**PROBLEM REQUIREMENTS:** Present the following data again exactly as it is shown.

**Records drawn from a dataset:**
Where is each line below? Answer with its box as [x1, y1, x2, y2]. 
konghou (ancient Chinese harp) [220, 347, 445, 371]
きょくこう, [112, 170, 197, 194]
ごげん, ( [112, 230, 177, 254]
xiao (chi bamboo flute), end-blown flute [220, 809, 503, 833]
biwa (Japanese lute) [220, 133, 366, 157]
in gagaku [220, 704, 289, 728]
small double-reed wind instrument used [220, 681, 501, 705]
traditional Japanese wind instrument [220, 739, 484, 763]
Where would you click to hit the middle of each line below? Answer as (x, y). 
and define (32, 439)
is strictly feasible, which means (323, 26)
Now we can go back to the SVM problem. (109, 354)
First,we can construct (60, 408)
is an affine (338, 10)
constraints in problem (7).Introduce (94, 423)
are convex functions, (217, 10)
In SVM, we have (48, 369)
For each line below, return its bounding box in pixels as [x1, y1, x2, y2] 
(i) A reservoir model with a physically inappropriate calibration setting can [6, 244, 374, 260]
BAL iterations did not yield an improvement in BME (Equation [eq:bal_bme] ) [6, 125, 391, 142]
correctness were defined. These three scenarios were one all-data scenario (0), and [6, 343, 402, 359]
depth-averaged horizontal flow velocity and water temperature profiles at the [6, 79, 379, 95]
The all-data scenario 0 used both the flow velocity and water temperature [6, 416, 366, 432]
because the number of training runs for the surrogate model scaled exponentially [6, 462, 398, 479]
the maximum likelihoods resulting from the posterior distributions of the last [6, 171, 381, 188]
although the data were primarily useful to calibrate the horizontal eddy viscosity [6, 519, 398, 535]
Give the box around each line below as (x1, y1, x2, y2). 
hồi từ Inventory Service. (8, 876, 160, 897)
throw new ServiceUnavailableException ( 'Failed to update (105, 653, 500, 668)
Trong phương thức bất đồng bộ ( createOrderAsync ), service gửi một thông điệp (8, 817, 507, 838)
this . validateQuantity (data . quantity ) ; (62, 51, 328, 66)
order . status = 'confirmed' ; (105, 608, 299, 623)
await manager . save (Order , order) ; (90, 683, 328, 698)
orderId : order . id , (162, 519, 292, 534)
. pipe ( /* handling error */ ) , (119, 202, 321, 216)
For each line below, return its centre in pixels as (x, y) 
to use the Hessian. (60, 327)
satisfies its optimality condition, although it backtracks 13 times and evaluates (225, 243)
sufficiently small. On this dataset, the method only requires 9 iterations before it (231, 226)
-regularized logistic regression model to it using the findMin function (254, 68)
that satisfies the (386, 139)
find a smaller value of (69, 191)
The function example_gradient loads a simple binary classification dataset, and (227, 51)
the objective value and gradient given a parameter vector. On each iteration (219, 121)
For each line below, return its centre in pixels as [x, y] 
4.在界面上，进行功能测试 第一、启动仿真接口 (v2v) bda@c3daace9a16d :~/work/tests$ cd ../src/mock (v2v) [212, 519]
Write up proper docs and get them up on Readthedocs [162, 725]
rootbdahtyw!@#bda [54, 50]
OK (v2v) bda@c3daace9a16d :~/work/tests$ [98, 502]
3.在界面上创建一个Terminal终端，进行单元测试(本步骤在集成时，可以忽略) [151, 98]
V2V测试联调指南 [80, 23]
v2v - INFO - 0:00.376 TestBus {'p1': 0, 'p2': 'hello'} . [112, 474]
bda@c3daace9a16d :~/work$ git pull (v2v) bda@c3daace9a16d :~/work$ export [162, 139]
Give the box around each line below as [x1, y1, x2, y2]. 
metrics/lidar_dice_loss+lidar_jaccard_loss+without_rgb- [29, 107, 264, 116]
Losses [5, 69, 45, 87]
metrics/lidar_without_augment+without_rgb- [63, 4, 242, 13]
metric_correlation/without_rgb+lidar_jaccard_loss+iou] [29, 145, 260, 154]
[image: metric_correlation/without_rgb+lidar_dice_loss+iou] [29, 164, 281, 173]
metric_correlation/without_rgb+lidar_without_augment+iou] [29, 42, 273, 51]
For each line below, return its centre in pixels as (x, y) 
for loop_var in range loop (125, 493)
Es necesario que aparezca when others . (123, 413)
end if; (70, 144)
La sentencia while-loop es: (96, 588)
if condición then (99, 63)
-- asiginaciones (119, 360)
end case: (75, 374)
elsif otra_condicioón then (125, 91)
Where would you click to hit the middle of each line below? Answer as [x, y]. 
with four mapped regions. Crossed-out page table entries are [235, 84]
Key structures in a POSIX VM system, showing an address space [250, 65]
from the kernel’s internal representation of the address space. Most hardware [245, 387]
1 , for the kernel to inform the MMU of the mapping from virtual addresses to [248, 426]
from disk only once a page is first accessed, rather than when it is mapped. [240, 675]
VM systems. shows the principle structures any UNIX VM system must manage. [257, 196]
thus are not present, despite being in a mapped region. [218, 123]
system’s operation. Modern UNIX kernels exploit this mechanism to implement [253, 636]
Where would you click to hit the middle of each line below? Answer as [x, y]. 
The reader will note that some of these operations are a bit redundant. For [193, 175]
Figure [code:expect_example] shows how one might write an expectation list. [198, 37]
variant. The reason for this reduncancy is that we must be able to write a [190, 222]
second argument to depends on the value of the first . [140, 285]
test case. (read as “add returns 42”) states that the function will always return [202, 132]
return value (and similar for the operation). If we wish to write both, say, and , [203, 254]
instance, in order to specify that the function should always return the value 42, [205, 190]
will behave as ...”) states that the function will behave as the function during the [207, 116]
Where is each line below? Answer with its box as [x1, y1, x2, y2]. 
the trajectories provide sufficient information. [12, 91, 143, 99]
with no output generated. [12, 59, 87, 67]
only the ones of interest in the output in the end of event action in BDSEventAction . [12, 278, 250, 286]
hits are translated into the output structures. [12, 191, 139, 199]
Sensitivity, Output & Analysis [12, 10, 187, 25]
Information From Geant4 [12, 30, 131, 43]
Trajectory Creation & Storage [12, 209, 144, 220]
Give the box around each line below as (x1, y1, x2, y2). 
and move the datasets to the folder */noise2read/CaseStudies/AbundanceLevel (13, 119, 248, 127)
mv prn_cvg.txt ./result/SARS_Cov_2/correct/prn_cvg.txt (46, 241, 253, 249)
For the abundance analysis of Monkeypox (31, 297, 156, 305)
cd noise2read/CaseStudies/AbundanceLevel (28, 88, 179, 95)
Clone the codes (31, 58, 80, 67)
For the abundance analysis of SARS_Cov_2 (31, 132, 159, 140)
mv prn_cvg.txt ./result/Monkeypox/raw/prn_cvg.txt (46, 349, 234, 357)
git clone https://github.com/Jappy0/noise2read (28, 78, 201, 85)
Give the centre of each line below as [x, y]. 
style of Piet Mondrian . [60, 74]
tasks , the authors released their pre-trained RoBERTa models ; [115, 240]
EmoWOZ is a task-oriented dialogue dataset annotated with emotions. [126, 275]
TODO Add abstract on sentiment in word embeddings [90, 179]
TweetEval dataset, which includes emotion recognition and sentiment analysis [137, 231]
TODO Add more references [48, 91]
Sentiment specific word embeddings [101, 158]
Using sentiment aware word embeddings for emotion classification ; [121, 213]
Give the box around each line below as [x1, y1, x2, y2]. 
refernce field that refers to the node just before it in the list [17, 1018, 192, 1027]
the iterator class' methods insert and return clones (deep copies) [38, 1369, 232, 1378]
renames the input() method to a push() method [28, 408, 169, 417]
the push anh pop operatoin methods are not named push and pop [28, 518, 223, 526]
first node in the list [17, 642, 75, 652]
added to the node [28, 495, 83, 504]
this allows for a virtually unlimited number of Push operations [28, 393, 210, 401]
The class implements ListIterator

**TASK OUTPUT:**
Where is each line below? Answer with its box as [x1, y1, x2, y2]. 
konghou (ancient Chinese harp) [220, 347, 445, 371]
きょくこう, [112, 170, 197, 194]
ごげん, ( [112, 230, 177, 254]
xiao (chi bamboo flute), end-blown flute [220, 809, 503, 833]
biwa (Japanese lute) [220, 133, 366, 157]
in gagaku [220, 704, 289, 728]
small double-reed wind instrument used [220, 681, 501, 705]
traditional Japanese wind instrument [220, 739, 484, 763]
Where would you click to hit the middle of each line below? Answer as (x, y). 
and define (32, 439)
is strictly feasible, which means (323, 26)
Now we can go back to the SVM problem. (109, 354)
First,we can construct (60, 408)
is an affine (338, 10)
constraints in problem (7).Introduce (94, 423)
are convex functions, (217, 10)
In SVM, we have (48, 369)
For each line below, return its bounding box in pixels as [x1, y1, x2, y2] 
(i) A reservoir model with a physically inappropriate calibration setting can [6, 244, 374, 260]
BAL iterations did not yield an improvement in BME (Equation [eq:bal_bme] ) [6, 125, 391, 142]
correctness were defined. These three scenarios were one all-data scenario (0), and [6, 343, 402, 359]
depth-averaged horizontal flow velocity and water temperature profiles at the [6, 79, 379, 95]
The all-data scenario 0 used both the flow velocity and water temperature [6, 416, 366, 432]
because the number of training runs for the surrogate model scaled exponentially [6, 462, 398, 479]
the maximum likelihoods resulting from the posterior distributions of the last [6, 171, 381, 188]
although the data were primarily useful to calibrate the horizontal eddy viscosity [6, 519, 398, 535]
Give the box around each line below as (x1, y1, x2, y2). 
hồi từ Inventory Service. (8, 876, 160, 897)
throw new ServiceUnavailableException ( 'Failed to update (105, 653, 500, 668)
Trong phương thức bất đồng bộ ( createOrderAsync ), service gửi một thông điệp (8, 817, 507, 838)
this . validateQuantity (data . quantity ) ; (62, 51, 328, 66)
order . status = 'confirmed' ; (105, 608, 299, 623)
await manager . save (Order , order) ; (90, 683, 328, 698)
orderId : order . id , (162, 519, 292, 534)
. pipe ( /* handling error */ ) , (119, 202, 321, 216)
For each line below, return its centre in pixels as (x, y) 
to use the Hessian. (60, 327)
satisfies its optimality condition, although it backtracks 13 times and evaluates (225, 243)
sufficiently small. On this dataset, the method only requires 9 iterations before it (231, 226)
-regularized logistic regression model to it using the findMin function (254, 68)
that satisfies the (386, 139)
find a smaller value of (69, 191)
The function example_gradient loads a simple binary classification dataset, and (227, 51)
the objective value and gradient given a parameter vector. On each iteration (219, 121)
For each line below, return its centre in pixels as [x, y] 
4.在界面上，进行功能测试 第一、启动仿真接口 (v2v) bda@c3daace9a16d :~/work/tests$ cd ../src/mock (v2v) [212, 519]
Write up proper docs and get them up on Readthedocs [162, 725]
rootbdahtyw!@#bda [54, 50]
OK (v2v) bda@c3daace9a16d :~/work/tests$ [98, 502]
3.在界面上创建一个Terminal终端，进行单元测试(本步骤在集成时，可以忽略) [151, 98]
V2V测试联调指南 [80, 23]
v2v - INFO - 0:00.376 TestBus {'p1': 0, 'p2': 'hello'} . [112, 474]
bda@c3daace9a16d :~/work$ git pull (v2v) bda@c3daace9a16d :~/work$ export [162, 139]
Give the box around each line below as [x1, y1, x2, y2]. 
metrics/lidar_dice_loss+lidar_jaccard_loss+without_rgb- [29, 107, 264, 116]
Losses [5, 69, 45, 87]
metrics/lidar_without_augment+without_rgb- [63, 4, 242, 13]
metric_correlation/without_rgb+lidar_jaccard_loss+iou] [29, 145, 260, 154]
[image: metric_correlation/without_rgb+lidar_dice_loss+iou] [29, 164, 281, 173]
metric_correlation/without_rgb+lidar_without_augment+iou] [29, 42, 273, 51]
For each line below, return its centre in pixels as (x, y) 
for loop_var in range loop (125, 493)
Es necesario que aparezca when others . (123, 413)
end if; (70, 144)
La sentencia while-loop es: (96, 588)
if condición then (99, 63)
-- asiginaciones (119, 360)
end case: (75, 374)
elsif otra_condicioón then (125, 91)
Where would you click to hit the middle of each line below? Answer as [x, y]. 
with four mapped regions. Crossed-out page table entries are [235, 84]
Key structures in a POSIX VM system, showing an address space [250, 65]
from the kernel’s internal representation of the address space. Most hardware [245, 387]
1 , for the kernel to inform the MMU of the mapping from virtual addresses to [248, 426]
from disk only once a page is first accessed, rather than when it is mapped. [240, 675]
VM systems. shows the principle structures any UNIX VM system must manage. [257, 196]
thus are not present, despite being in a mapped region. [218, 123]
system’s operation. Modern UNIX kernels exploit this mechanism to implement [253, 636]
Where would you click to hit the middle of each line below? Answer as [x, y]. 
The reader will note that some of these operations are a bit redundant. For [193, 175]
Figure [code:expect_example] shows how one might write an expectation list. [198, 37]
variant. The reason for this reduncancy is that we must be able to write a [190, 222]
second argument to depends on the value of the first . [140, 285]
test case. (read as “add returns 42”) states that the function will always return [202, 132]
return value (and similar for the operation). If we wish to write both, say, and , [203, 254]
instance, in order to specify that the function should always return the value 42, [205, 190]
will behave as ...”) states that the function will behave as the function during the [207, 116]
Where is each line below? Answer with its box as [x1, y1, x2, y2]. 
the trajectories provide sufficient information. [12, 91, 143, 99]
with no output generated. [12, 59, 87, 67]
only the ones of interest in the output in the end of event action in BDSEventAction . [12, 278, 250, 286]
hits are translated into the output structures. [12, 191, 139, 199]
Sensitivity, Output & Analysis [12, 10, 187, 25]
Information From Geant4 [12, 30, 131, 43]
Trajectory Creation & Storage [12, 209, 144, 220]
Give the box around each line below as (x1, y1, x2, y2). 
and move the datasets to the folder */noise2read/CaseStudies/AbundanceLevel (13, 119, 248, 127)
mv prn_cvg.txt ./result/SARS_Cov_2/correct/prn_cvg.txt (46, 241, 253, 249)
For the abundance analysis of Monkeypox (31, 297, 156, 305)
cd noise2read/CaseStudies/AbundanceLevel (28, 88, 179, 95)
Clone the codes (31, 58, 80, 67)
For the abundance analysis of SARS_Cov_2 (31, 132, 159, 140)
mv prn_cvg.txt ./result/Monkeypox/raw/prn_cvg.txt (46, 349, 234, 357)
git clone https://github.com/Jappy0/noise2read (28, 78, 201, 85)
Give the centre of each line below as [x, y]. 
style of Piet Mondrian . [60, 74]
tasks , the authors released their pre-trained RoBERTa models ; [115, 240]
EmoWOZ is a task-oriented dialogue dataset annotated with emotions. [126, 275]
TODO Add abstract on sentiment in word embeddings [90, 179]
TweetEval dataset, which includes emotion recognition and sentiment analysis [137, 231]
TODO Add more references [48, 91]
Sentiment specific word embeddings [101, 158]
Using sentiment aware word embeddings for emotion classification ; [121, 213]
Give the box around each line below as [x1, y1, x2, y2]. 
refernce field that refers to the node just before it in the list [17, 1018, 192, 1027]
the iterator class' methods insert and return clones (deep copies) [38, 1369, 232, 1378]
renames the input() method to a push() method [28, 408, 169, 417]
the push anh pop operatoin methods are not named push and pop [28, 518, 223, 526]
first node in the list [17, 642, 75, 652]
added to the node [28, 495, 83, 504]
this allows for a virtually unlimited number of Push operations [28, 393, 210, 401]
The class implements ListIterator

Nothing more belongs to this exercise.